BVG BEACH CLEANING PROJECTS- ORISSA , ANDAMAN, PORT BLAIRNeha Kajulkar
 
Unlock the power of Instagram with SocioCosmos. Start your journey towards so...
Unlock the power of Instagram with SocioCosmos. Start your journey towards so...Unlock the power of Instagram with SocioCosmos. Start your journey towards so...
Unlock the power of Instagram with SocioCosmos. Start your journey towards so...SocioCosmos
 
International Airport Call Girls 🥰 8617370543 Service Offer VIP Hot Model
International Airport Call Girls 🥰 8617370543 Service Offer VIP Hot ModelInternational Airport Call Girls 🥰 8617370543 Service Offer VIP Hot Model
International Airport Call Girls 🥰 8617370543 Service Offer VIP Hot ModelDeepika Singh
 
Capstone slide deck on the TikTok revolution
Capstone slide deck on the TikTok revolutionCapstone slide deck on the TikTok revolution
Capstone slide deck on the TikTok revolutioneliklein8
 

Recently uploaded (20)

Film show investigation powerpoint for the site
Film show investigation powerpoint for the siteFilm show investigation powerpoint for the site
Film show investigation powerpoint for the site
 
Vellore Call Girls Service ☎ ️82500–77686 ☎️ Enjoy 24/7 Escort Service
Vellore Call Girls Service ☎ ️82500–77686 ☎️ Enjoy 24/7 Escort ServiceVellore Call Girls Service ☎ ️82500–77686 ☎️ Enjoy 24/7 Escort Service
Vellore Call Girls Service ☎ ️82500–77686 ☎️ Enjoy 24/7 Escort Service
 
Film show post-production powerpoint for site
Film show post-production powerpoint for siteFilm show post-production powerpoint for site
Film show post-production powerpoint for site
 
Film show pre-production powerpoint for site
Film show pre-production powerpoint for siteFilm show pre-production powerpoint for site
Film show pre-production powerpoint for site
 
Pondicherry Call Girls Book Now 8617697112 Top Class Pondicherry Escort Servi...
Pondicherry Call Girls Book Now 8617697112 Top Class Pondicherry Escort Servi...Pondicherry Call Girls Book Now 8617697112 Top Class Pondicherry Escort Servi...
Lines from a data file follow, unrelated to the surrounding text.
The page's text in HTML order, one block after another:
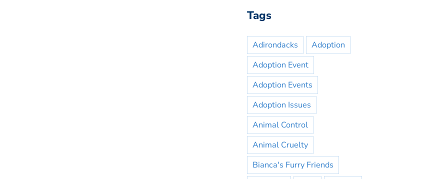
Tags
Adirondacks
Adoption
Adoption Event
Adoption Events
Adoption Issues
Animal Control
Animal Cruelty
Bianca's Furry Friends
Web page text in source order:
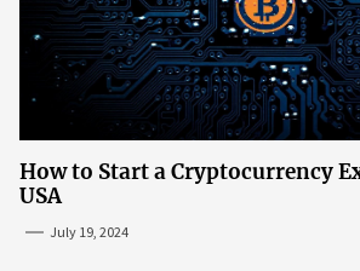
How to Start a Cryptocurrency
USA
July 19, 2024
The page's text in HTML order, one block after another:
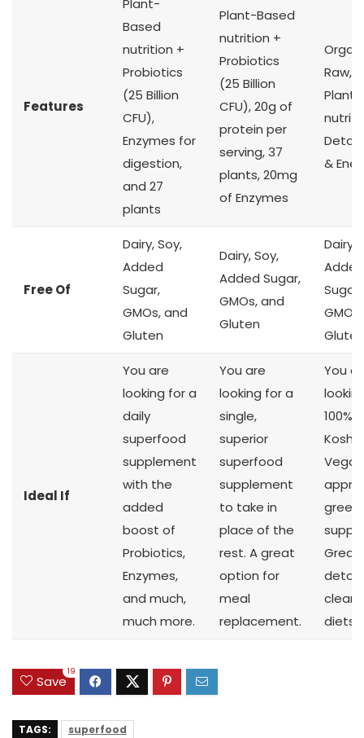
Features
Plant-
Based
nutrition +
Probiotics
(25 Billion
CFU),
Enzymes for
digestion,
and 27
plants
Plant-Based
nutrition +
Probiotics
(25 Billion
CFU), 20g of
protein per
serving, 37
plants, 20mg
of Enzymes
Raw,
Plant
&
Free Of
Dairy, Soy,
Added
Sugar,
GMOs, and
Gluten
Dairy, Soy,
Added Sugar,
GMOs, and
Gluten
Dairy,
Added
Sugar,
Gluten
Ideal If
You are
looking for a
daily
superfood
supplement
with the
added
boost of
Probiotics,
Enzymes,
and much,
much more.
You are
looking for a
single,
superior
superfood
supplement
to take in
place of the
rest. A great
option for
meal
replacement.
You
100%
Vegan
Great
detox
diets.
Save
19
TAGS: superfood
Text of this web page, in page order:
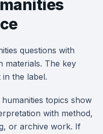
questions with
materials. The key
the label.
topics show
with method,
or archive work. If
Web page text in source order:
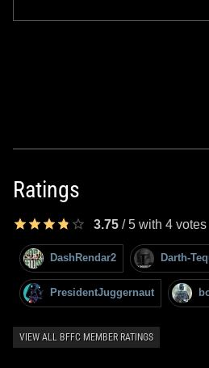
Ratings
3.75 /5 with 4 votes
DashRendar2 Darth-
PresidentJuggernaut
VIEW ALL BFFC MEMBER RATINGS
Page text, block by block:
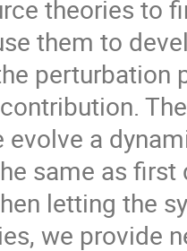
theories to
them to
perturbation
evolve a
same as
letting the
we provide
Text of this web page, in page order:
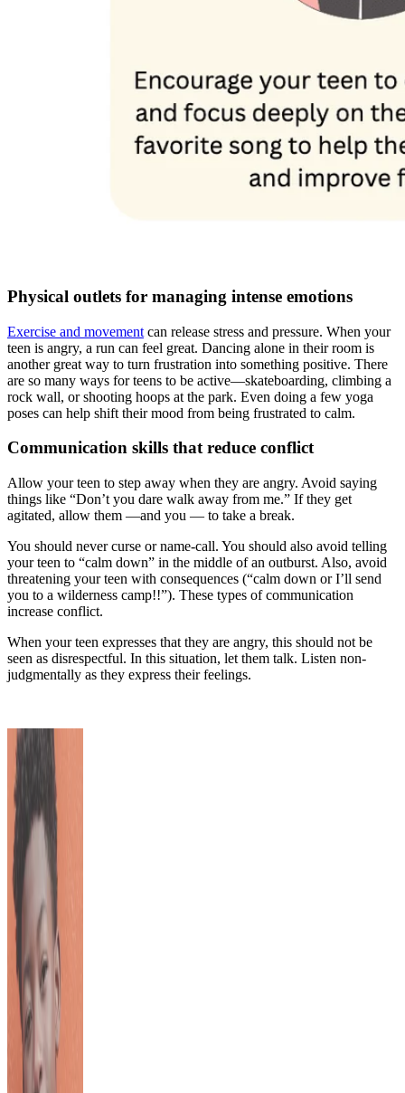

Pondicherry Call Girls Book Now 8617697112 Top Class Pondicherry Escort Servi...
 
Capstone slidedeck for my capstone final edition.pdf
Capstone slidedeck for my capstone final edition.pdfCapstone slidedeck for my capstone final edition.pdf
Capstone slidedeck for my capstone final edition.pdf
 
Marketing Plan - Social Media. The Sparks Foundation
Marketing Plan -  Social Media. The Sparks FoundationMarketing Plan -  Social Media. The Sparks Foundation
Marketing Plan - Social Media. The Sparks Foundation
 
Film show production powerpoint for site
Film show production powerpoint for siteFilm show production powerpoint for site
Film show production powerpoint for site
 
Film the city investagation powerpoint :)
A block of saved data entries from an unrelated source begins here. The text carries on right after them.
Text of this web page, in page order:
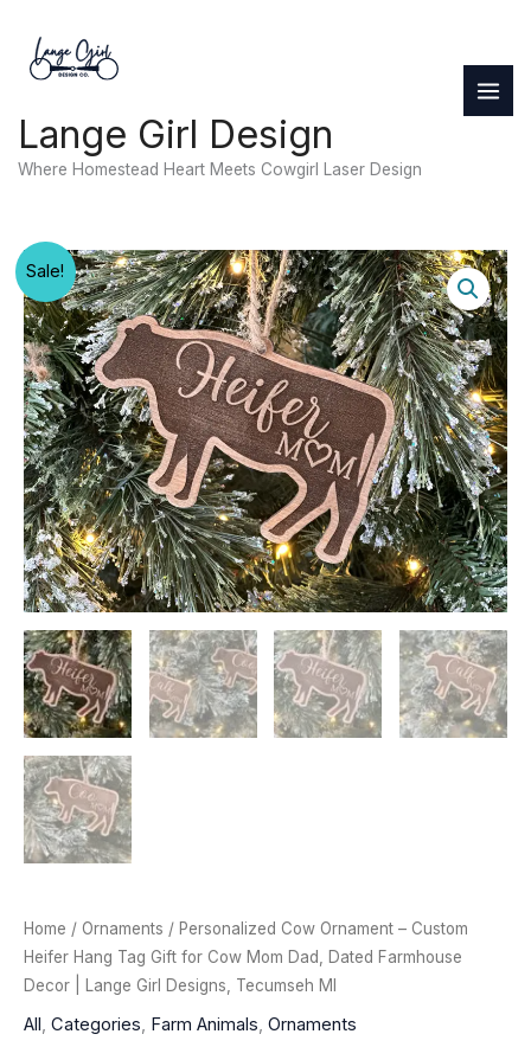
content
Lange Girl Design
Where Homestead Heart Meets Cowgirl Laser Design
Sale!
Home / Ornaments / Personalized Cow Ornament – Custom
Heifer Hang Tag Gift for Cow Mom Dad, Dated Farmhouse
Decor | Lange Girl Designs, Tecumseh MI
All, Categories, Farm Animals, Ornaments
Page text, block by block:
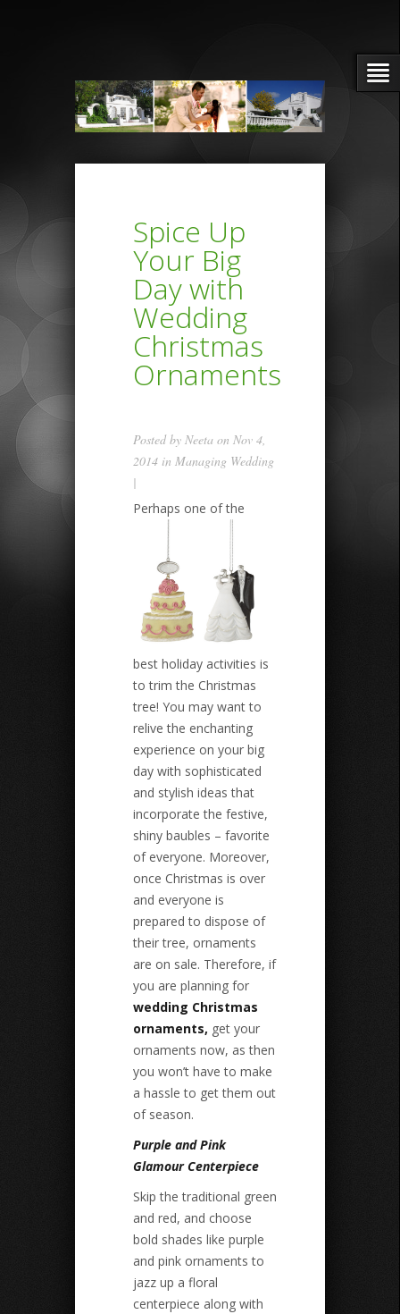
Spice Up
Your Big
Day with
Wedding
Christmas
Ornaments
Posted by Neeta on Nov 4,
2014 in Managing Wedding
|
Perhaps one of the
best holiday activities is
to trim the Christmas
tree! You may want to
relive the enchanting
experience on your big
day with sophisticated
and stylish ideas that
incorporate the festive,
shiny baubles – favorite
of everyone. Moreover,
once Christmas is over
and everyone is
prepared to dispose of
their tree, ornaments
are on sale. Therefore, if
you are planning for
wedding Christmas
ornaments, get your
ornaments now, as then
you won’t have to make
a hassle to get them out
of season.
Purple and Pink
Glamour Centerpiece
Skip the traditional green
and red, and choose
bold shades like purple
and pink ornaments to
jazz up a floral
centerpiece along with

Film the city investagation powerpoint :)Film the city investagation powerpoint :)
Film the city investagation powerpoint :)
 
Enhancing Consumer Trust Through Strategic Content Marketing
Enhancing Consumer Trust Through Strategic Content MarketingEnhancing Consumer Trust Through Strategic Content Marketing
Enhancing Consumer Trust Through Strategic Content Marketing
 
+971565801893>> ORIGINAL CYTOTEC ABORTION PILLS FOR SALE IN DUBAI AND ABUDHABI<<
+971565801893>> ORIGINAL CYTOTEC ABORTION PILLS FOR SALE IN DUBAI AND ABUDHABI<<+971565801893>> ORIGINAL CYTOTEC ABORTION PILLS FOR SALE IN DUBAI AND ABUDHABI<<
+971565801893>> ORIGINAL CYTOTEC ABORTION PILLS FOR SALE IN DUBAI AND ABUDHABI<<
 
Hire↠Young Call Girls in Hari Nagar (Delhi) ☎️ 9205541914 ☎️ Independent Esco...
Hire↠Young Call Girls in Hari Nagar (Delhi) ☎️ 9205541914 ☎️ Independent Esco...Hire↠Young Call Girls in Hari Nagar (Delhi) ☎️ 9205541914 ☎️ Independent Esco...
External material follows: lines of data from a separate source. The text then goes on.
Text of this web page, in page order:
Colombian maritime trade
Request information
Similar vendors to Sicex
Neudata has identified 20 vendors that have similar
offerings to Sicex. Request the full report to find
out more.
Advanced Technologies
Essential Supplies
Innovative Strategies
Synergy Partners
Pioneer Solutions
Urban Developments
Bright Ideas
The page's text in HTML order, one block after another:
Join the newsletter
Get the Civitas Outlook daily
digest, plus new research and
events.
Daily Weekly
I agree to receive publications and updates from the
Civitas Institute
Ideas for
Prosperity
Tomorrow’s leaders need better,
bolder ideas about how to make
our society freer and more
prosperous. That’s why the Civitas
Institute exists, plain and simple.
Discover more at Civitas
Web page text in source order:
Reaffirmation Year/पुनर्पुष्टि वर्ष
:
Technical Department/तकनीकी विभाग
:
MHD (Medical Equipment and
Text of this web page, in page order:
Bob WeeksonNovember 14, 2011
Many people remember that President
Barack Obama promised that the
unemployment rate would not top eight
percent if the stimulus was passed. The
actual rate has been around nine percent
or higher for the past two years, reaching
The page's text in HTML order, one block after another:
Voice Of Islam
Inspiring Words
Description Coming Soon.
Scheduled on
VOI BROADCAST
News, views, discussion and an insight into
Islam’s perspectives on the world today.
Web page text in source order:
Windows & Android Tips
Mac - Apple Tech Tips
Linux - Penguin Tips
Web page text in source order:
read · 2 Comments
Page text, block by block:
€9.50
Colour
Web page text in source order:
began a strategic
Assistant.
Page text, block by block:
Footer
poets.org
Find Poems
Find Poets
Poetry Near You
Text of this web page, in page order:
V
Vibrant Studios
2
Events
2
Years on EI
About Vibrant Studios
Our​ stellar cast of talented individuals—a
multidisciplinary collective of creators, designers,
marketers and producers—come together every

Hire↠Young Call Girls in Hari Nagar (Delhi) ☎️ 9205541914 ☎️ Independent Esco...
 
Interpreting the brief for the media IDY
Interpreting the brief for the media IDYInterpreting the brief for the media IDY
Interpreting the brief for the media IDY
 
Production diary Film the city powerpoint
Production diary Film the city powerpointProduction diary Film the city powerpoint
Production diary Film the city powerpoint
 
SEO Expert in USA - 5 Ways to Improve Your Local Ranking - Macaw Digital.pdf
SEO Expert in USA - 5 Ways to Improve Your Local Ranking - Macaw Digital.pdfSEO Expert in USA - 5 Ways to Improve Your Local Ranking - Macaw Digital.pdf
SEO Expert in USA - 5 Ways to Improve Your Local Ranking - Macaw Digital.pdf
 
BVG BEACH CLEANING PROJECTS- ORISSA , ANDAMAN, PORT BLAIR
BVG BEACH CLEANING PROJECTS- ORISSA , ANDAMAN, PORT BLAIRBVG BEACH CLEANING PROJECTS- ORISSA , ANDAMAN, PORT BLAIR
BVG BEACH CLEANING PROJECTS- ORISSA , ANDAMAN, PORT BLAIR
 
Call Girls in Chattarpur (delhi) call me [9953056974] escort service 24X7
Call Girls in Chattarpur (delhi) call me [9953056974] escort service 24X7Call Girls in Chattarpur (delhi) call me [9953056974] escort service 24X7
Call Girls in Chattarpur (delhi) call me [9953056974] escort service 24X7
 
Unlock the power of Instagram with SocioCosmos. Start your journey towards so...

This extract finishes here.